Wenn die Antwort „Nein" lautet, ist das kein Versagen. Dann ist das ein Signal, das zur Anpassung einlädt. Was Hausärzte jetzt deutlich machen wollen, geht über das bloße Schrittzählen hinaus. Es geht darum, würdevoll zu altern, ohne sich an einem Idealbild von „immer in Bewegung" kaputtzulaufen. Lieber ein Leben lang etwas weniger gehen, als ein fanatisches Jahrzehnt zu viel.
Auf einen Blick: die wichtigsten Punkte
| Kernpunkt | Detail | Nutzen für Betroffene |
|---|---|---|
| Grenzen erkennen | Auf Schmerzen, Erschöpfung und Erholungsdauer achten | Hilft, Verletzungen und wiederkehrende Beschwerden zu vermeiden |
| Ruhe und Abwechslung | Ruhetage, kürzere Strecken und Muskelkräftigung kombinieren | Macht das Gehen nachhaltiger und gelenkschonender |
| Persönliches Tempo | Im „Gesprächstempo" gehen statt im App-Tempo | Verringert das Risiko einer Überlastung von Herz und Lunge |
Häufig gestellte Fragen
- Wie viele Schritte pro Tag sind für Menschen ab 65 sicher? Es gibt keine magische Zahl. Viele Hausärzte nennen 6.000 bis 8.000 Schritte täglich als gute Orientierung — vorausgesetzt, man verspürt keine Schmerzen oder übermäßige Erschöpfung und hat sich langsam herangetastet.
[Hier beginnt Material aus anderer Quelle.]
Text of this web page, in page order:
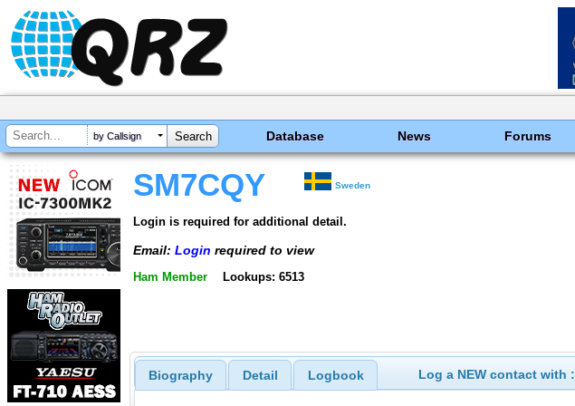
by Callsign Database News Forums
SM7CQY Sweden
Login is required for additional detail.
Email: Login required to view
Ham Member Lookups: 6513
Biography Detail Logbook Log a NEW contact with :
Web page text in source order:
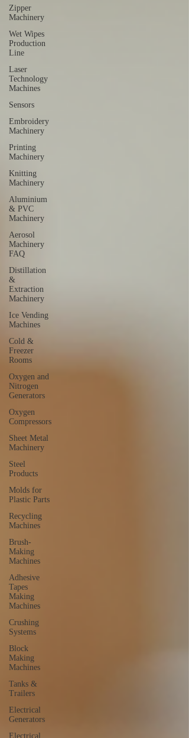
Zipper
Machinery
Wet Wipes
Production
Line
Laser
Technology
Machines
Sensors
Embroidery
Machinery
Printing
Machinery
Knitting
Machinery
Aluminium
& PVC
Machinery
Aerosol
Machinery
FAQ
Distillation
&
Extraction
Machinery
Ice Vending
Machines
Cold &
Freezer
Rooms
Oxygen and
Nitrogen
Generators
Oxygen
Compressors
Sheet Metal
Machinery
Steel
Products
Molds for
Plastic Parts
Recycling
Machines
Brush-
Making
Machines
Adhesive
Tapes
Making
Machines
Crushing
Systems
Block
Making
Machines
Tanks &
Trailers
Electrical
Generators
Electrical
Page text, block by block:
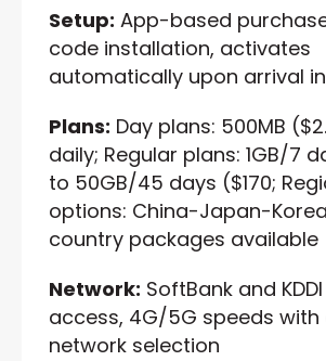
Setup: App-based
code installation, activates
automatically upon arrival
Plans: Day plans: 500MB
daily; Regular plans: 1GB/7
to 50GB/45 days ($170;
options: China-Japan-
country packages available
Network: SoftBank and
access, 4G/5G speeds
network selection

- Ist tägliches Gehen schlecht für meine Gelenke? Nicht, wenn Sie in ruhigem Tempo gehen, gutes Schuhwerk tragen und auch Ruhetage oder kürzere Tage einplanen. Immer wiederkehrende Schmerzen sind ein Signal, dass die Belastung zu hoch ist.
- Welche Warnsignale deuten darauf hin, dass ich zu viel gehe? Stechende Knie- oder Hüftschmerzen, starke Erschöpfung, die länger als einen Tag anhält, neue oder zunehmende Rückenbeschwerden oder Kurzatmigkeit bei einem Tempo, das früher mühelos war.
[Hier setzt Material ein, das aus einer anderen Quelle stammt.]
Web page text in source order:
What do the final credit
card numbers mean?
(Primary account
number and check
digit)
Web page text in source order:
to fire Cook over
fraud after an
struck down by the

- Muss ich mit dem Gehen aufhören, wenn ich Arthrose habe? Nein, aber klüger gehen. Kürzere Strecken, weicherer Untergrund, gegebenenfalls mit Gehstock — und in Absprache mit Hausarzt oder Physiotherapeut einen passenden Plan entwickeln.
- Ist eine Wandergruppe eine gute Idee, wenn man über 65 ist? Ja, besonders sozial und mental sehr wertvoll. Achten Sie jedoch darauf, sich nicht vom Tempo oder Ehrgeiz der Gruppe mitreißen zu lassen. Sie entscheiden, wann es genug ist — nicht die anderen.